11. Cratès et Diogène

Cratès
Connaissais-tu, Diogène, le riche Mérichus, cet opulent Corinthien, qui possédait un grand nombre de vaisseaux, et auquel son cousin Aristéas, non moins riche que lui, avait coutume de dire le mot d'Homère :

Ou tu m'enlèveras ou je t'enlèverai.

Diogène
Pourquoi cela, Cratès ?

Cratès
Ils se courtisaient mutuellement dans l'espérance d'hériter l'un de l'autre, ayant tous deux le même âge : tous deux avaient fait connaître leur testament. Mérichus, s'il mourait le premier, instituait Aristéas son légataire universel, et Aristéas, s'il partait avant lui. Voilà ce qui était écrit : ils se courtisaient donc et faisaient assaut de flatterie. Et non seulement les devins, qui prédisent l'avenir d'après les astres, ou bien d'après les songes, comme les disciples des Chaldéens, mais le dieu pythien lui-même donnait l'avantage tantôt à Aristéas, tantôt à Mérichus : la balance penchait un jour pour celui-ci, un autre jour pour celui-là.

Diogène
Quelle a été la fin de la lutte, Cratès ? cela est curieux à savoir.

Cratès
Tous les deux sont morts le même jour, et leur succession a passé à Eunomius et à Thrasiclès, leurs parents auxquels on n'avait jamais prédit qu'il en adviendrait ainsi. Nos deux cousins, naviguant de Sicyone à Cirrha, ont été pris en travers par l'Iapyx et ont fait naufrage.

Diogène
Ils ont bien fait. Mais nous, lorsque nous étions en vie, nous n'avons jamais songé à rien de pareil entre nous.

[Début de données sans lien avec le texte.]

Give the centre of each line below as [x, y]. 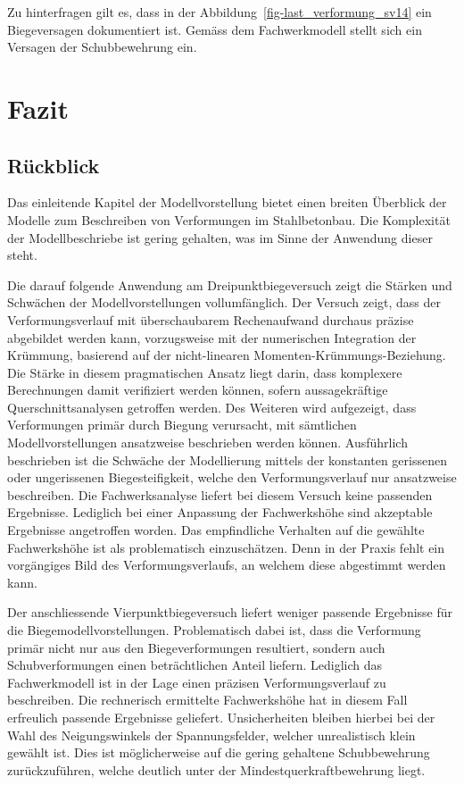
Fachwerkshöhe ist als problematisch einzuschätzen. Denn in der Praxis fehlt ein [226, 547]
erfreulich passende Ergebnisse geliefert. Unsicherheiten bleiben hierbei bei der [221, 717]
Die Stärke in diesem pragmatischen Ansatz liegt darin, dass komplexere [205, 372]
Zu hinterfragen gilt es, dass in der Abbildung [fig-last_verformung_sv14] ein [220, 12]
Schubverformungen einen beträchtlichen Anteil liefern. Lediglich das [195, 665]
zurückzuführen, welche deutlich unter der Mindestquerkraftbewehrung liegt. [216, 769]
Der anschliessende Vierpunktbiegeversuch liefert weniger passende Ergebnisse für [230, 612]
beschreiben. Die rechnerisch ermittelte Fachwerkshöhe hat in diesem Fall [207, 700]

Jamais je n'ai souhaité la mort d'Antisthène pour hériter de son bâton ; cependant il en possédait un solide, qu'il avait taillé dans un olivier franc, et je ne pense pas, Cratès, que tu aies jamais désiré, moi mort, hériter de mes biens, je veux dire mon tonneau et ma besace, qui tenait deux chénices de lupins.

Cratès
Je n'avais pas besoin de cela, ni toi non plus, Diogène. Ce qu'il nous fallait, nous l'avions hérité, toi d'Antisthène, et moi de toi ; héritage plus grand et plus précieux que la royauté des Perses.

Diogène
Que veux-tu dire ?

Cratès
La sagesse, la modération, la vérité, la franchise, la liberté.

Diogène
Par Jupiter ! je me souviens que c'est là la richesse que je reçus d'Antisthène, et je te la laissai augmentée encore.

Cratès
Mais les autres négligeaient ces biens, et personne ne nous faisait la cour dans l'espoir de devenir notre héritier. Tous n'avaient d'yeux que pour l'or.

Diogène
Cela n'est pas étonnant. Ils n'étaient pas en état de recevoir de nous ces richesses, tellement le plaisir les avait épuisés et rendus comme des bourses sans fond. Ces gens-là, quand on voulait verser en eux de la sagesse, de la franchise, de la vérité, ils coulaient, ils fuyaient ainsi qu'un vase qui ne peut rien garder. C'est l'histoire des Danaïdes versant aussi de l'eau dans un tonneau percé ; mais l'or, ils le serraient avec les dents, avec les ongles, avec tout ce qu'ils pouvaient.

Cratès
Aussi avons-nous, même ici, toute notre richesse ; eux, ils ne viendront qu'avec une obole, et encore restera-t-elle au batelier.